* _Task inputs_
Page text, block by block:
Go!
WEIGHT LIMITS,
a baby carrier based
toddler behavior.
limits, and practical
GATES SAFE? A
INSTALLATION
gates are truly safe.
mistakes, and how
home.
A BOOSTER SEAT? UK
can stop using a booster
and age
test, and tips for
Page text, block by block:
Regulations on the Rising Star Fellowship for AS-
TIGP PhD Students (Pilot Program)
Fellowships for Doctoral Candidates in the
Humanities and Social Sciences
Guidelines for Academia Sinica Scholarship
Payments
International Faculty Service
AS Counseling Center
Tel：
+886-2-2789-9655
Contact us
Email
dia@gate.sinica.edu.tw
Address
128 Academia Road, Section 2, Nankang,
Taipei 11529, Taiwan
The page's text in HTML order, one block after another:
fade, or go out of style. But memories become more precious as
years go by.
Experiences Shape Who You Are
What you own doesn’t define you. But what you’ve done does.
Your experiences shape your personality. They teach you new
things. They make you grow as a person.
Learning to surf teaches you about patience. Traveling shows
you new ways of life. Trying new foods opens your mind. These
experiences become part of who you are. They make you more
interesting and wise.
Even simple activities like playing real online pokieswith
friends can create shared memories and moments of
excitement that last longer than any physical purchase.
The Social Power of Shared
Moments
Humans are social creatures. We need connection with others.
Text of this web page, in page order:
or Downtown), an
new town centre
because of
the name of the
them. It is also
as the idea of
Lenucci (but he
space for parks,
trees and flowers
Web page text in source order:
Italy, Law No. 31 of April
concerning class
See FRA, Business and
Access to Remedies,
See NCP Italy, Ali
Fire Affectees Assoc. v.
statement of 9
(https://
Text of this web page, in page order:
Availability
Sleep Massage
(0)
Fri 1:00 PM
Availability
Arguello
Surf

* * *

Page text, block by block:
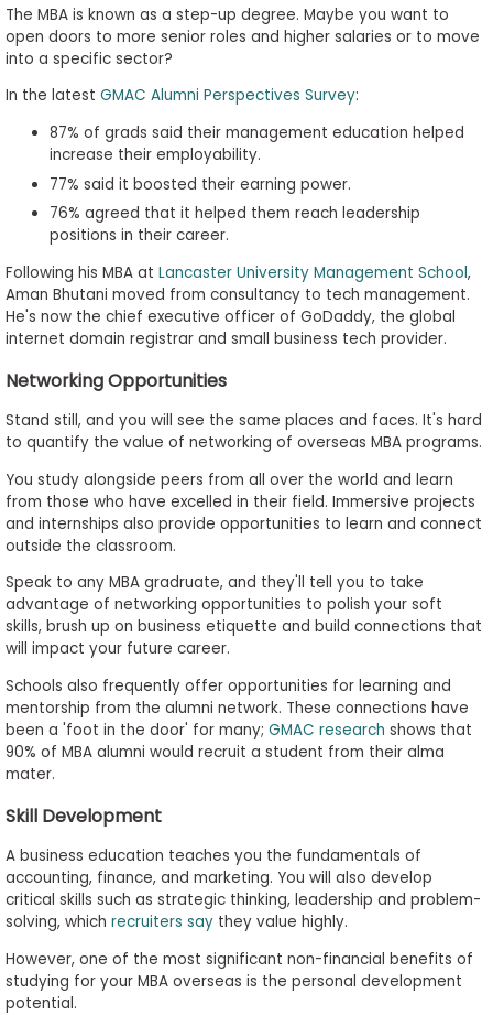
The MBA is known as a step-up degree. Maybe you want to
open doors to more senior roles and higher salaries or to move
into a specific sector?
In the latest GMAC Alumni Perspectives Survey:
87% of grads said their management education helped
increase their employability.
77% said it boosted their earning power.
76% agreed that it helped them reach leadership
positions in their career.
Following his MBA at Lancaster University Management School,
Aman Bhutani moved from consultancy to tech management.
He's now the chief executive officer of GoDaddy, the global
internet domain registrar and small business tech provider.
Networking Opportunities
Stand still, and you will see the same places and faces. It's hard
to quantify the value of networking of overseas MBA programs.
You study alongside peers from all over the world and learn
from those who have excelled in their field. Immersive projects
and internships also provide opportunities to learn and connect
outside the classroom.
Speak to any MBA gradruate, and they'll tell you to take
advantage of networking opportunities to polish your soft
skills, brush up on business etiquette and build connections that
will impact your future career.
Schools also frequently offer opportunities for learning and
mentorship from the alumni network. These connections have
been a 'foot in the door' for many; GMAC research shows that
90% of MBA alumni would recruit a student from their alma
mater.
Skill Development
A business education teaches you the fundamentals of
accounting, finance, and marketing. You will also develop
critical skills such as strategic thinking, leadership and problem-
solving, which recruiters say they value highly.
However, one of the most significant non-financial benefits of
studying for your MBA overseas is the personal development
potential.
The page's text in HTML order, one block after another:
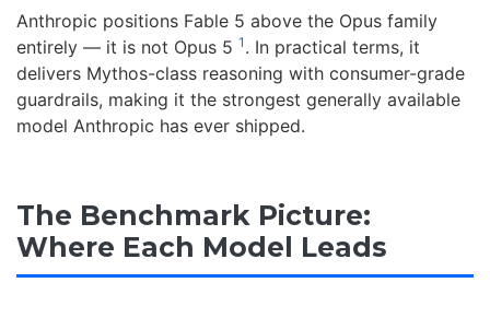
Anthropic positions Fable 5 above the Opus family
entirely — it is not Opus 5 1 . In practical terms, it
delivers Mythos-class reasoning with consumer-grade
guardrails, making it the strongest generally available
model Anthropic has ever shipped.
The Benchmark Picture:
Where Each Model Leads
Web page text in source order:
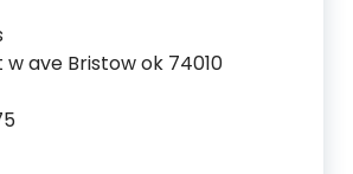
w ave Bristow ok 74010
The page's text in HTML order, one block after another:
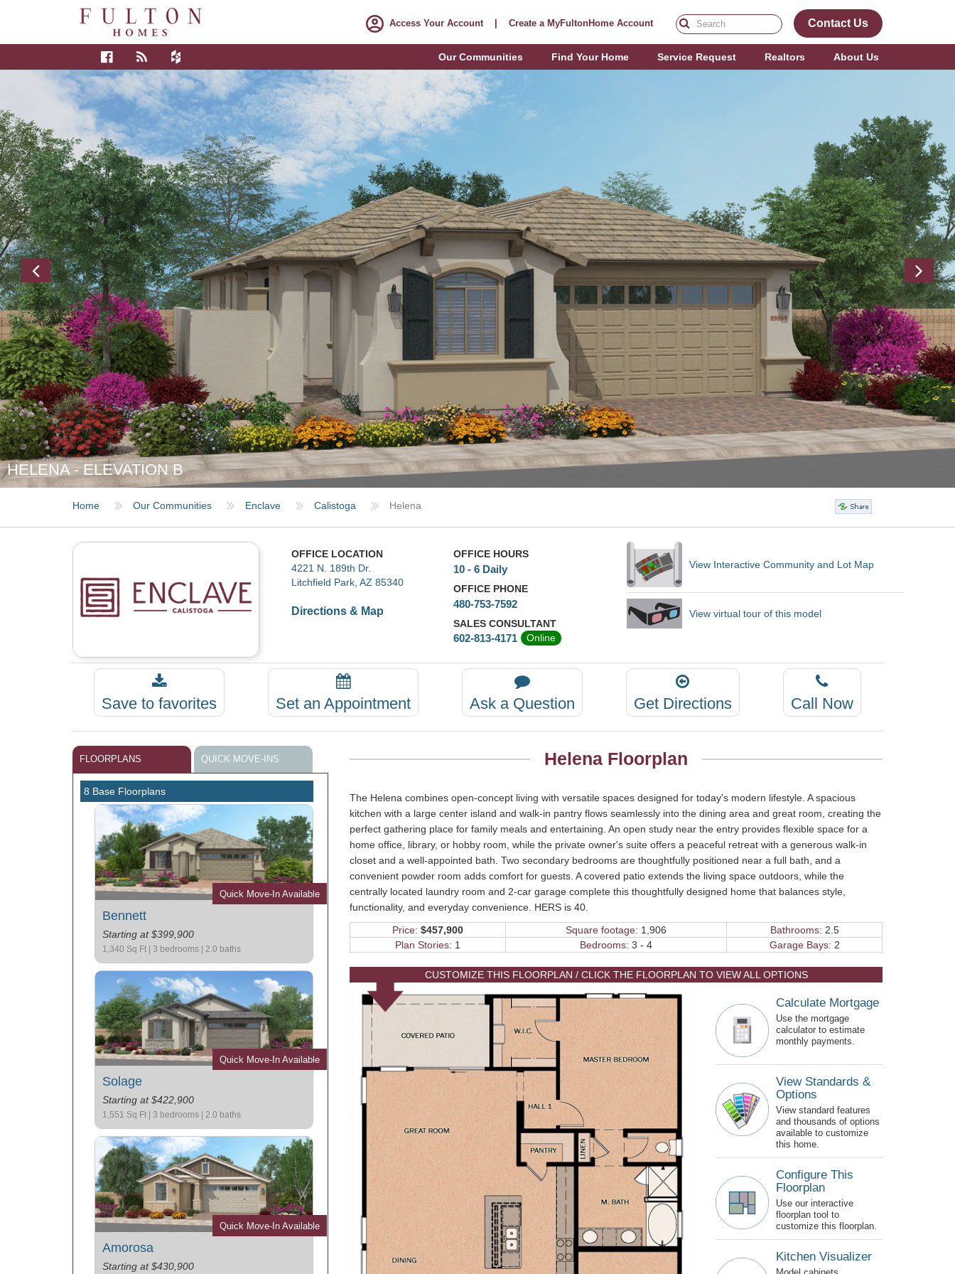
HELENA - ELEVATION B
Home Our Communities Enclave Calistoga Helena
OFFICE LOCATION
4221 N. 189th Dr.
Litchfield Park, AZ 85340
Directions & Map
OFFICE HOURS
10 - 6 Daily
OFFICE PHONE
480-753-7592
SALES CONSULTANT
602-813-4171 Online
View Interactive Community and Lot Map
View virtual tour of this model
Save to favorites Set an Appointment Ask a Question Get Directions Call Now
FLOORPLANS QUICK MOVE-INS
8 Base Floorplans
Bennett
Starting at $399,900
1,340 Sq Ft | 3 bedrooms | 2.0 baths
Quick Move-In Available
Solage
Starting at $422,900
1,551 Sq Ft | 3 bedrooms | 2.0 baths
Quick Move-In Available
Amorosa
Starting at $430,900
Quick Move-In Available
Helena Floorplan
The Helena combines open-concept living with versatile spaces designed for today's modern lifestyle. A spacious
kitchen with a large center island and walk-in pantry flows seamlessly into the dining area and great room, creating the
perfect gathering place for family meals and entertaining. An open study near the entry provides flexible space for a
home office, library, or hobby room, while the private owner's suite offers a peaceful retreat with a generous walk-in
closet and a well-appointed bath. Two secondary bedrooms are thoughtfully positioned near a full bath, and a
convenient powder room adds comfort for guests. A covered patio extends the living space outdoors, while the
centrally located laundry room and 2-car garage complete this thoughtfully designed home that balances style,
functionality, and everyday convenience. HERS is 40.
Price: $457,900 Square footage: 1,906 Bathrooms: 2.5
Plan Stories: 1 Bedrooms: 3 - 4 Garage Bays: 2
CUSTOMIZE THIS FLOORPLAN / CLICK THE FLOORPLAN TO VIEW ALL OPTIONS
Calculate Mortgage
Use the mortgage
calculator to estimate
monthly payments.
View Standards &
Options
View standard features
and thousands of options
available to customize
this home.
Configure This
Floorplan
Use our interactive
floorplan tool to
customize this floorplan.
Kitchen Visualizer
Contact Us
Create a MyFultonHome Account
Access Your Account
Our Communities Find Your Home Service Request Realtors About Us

* _Exercise directions_
Reproduce exactly, and with no other material, the lines between those holding "Plan Stories: 1" and "Our Communities Find", inclusive.

* _Result for this exercise_
Plan Stories: 1 Bedrooms: 3 - 4 Garage Bays: 2
CUSTOMIZE THIS FLOORPLAN / CLICK THE FLOORPLAN TO VIEW ALL OPTIONS
Calculate Mortgage
Use the mortgage
calculator to estimate
monthly payments.
View Standards &
Options
View standard features
and thousands of options
available to customize
this home.
Configure This
Floorplan
Use our interactive
floorplan tool to
customize this floorplan.
Kitchen Visualizer
Contact Us
Create a MyFultonHome Account
Access Your Account
Our Communities Find Your Home Service Request Realtors About Us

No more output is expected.